CRISPR Therapeutics (CRSP) Jefferies London Healthcare Conference 2024 summary

Company overview and platform expansion

• Celebrating 10 years, leveraging CRISPR-Cas9 for transformative medicines in rare and common diseases.

• Approved CASGEVY drug launched globally for beta thalassemia and sickle cell disease.

• Pipeline includes CAR T-cells for oncology and autoimmune, in vivo gene editing for cardiovascular risk, and diabetes programs.

• Preclinical data shown for glaucoma, with ongoing innovation in editing technologies.

CASGEVY launch and commercial outlook

• Strong global demand and payer support for CASGEVY, with expansion into Middle East and Europe.

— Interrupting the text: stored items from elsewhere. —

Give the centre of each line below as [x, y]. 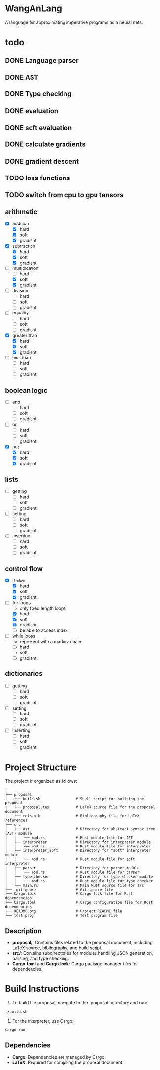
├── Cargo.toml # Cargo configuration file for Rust [79, 903]
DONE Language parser [42, 61]
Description [23, 931]
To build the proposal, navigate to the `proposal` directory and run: [80, 1003]
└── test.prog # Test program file [62, 916]
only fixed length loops [43, 608]
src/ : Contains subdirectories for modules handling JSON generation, [83, 953]
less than [21, 357]
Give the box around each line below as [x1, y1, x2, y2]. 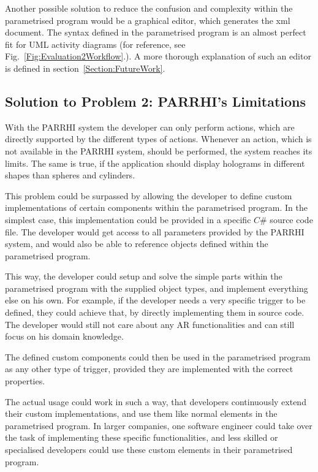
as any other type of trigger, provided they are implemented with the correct [5, 362, 293, 375]
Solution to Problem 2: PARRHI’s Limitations [5, 91, 306, 110]
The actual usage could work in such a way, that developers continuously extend [5, 395, 306, 408]
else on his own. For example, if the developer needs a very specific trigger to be [5, 294, 306, 306]
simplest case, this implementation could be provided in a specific [5, 213, 251, 226]
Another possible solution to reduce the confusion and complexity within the [5, 2, 293, 14]
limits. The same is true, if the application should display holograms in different [5, 156, 305, 169]
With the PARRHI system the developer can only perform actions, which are [5, 120, 295, 133]
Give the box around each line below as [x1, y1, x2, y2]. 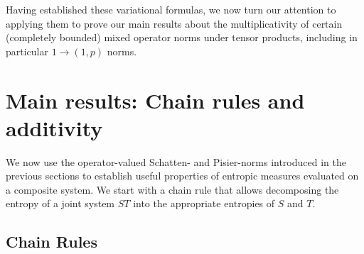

• Activation of treatment centers (ATCs) is progressing, with plans to increase capacity and global availability.

• Early adopters are driven by patient attitudes and severity, with potential to reach 25,000 severe U.S. patients and 30,000 globally.

• Commercial setup for 2025 focuses on label and capacity expansion, anticipating growing demand.

Financials and profitability targets

• Investment in the franchise expected to continue through 2025, aiming for profitability or break-even by 2028.

• Current cash reserves of $2 billion provide a buffer for ongoing clinical and commercial activities.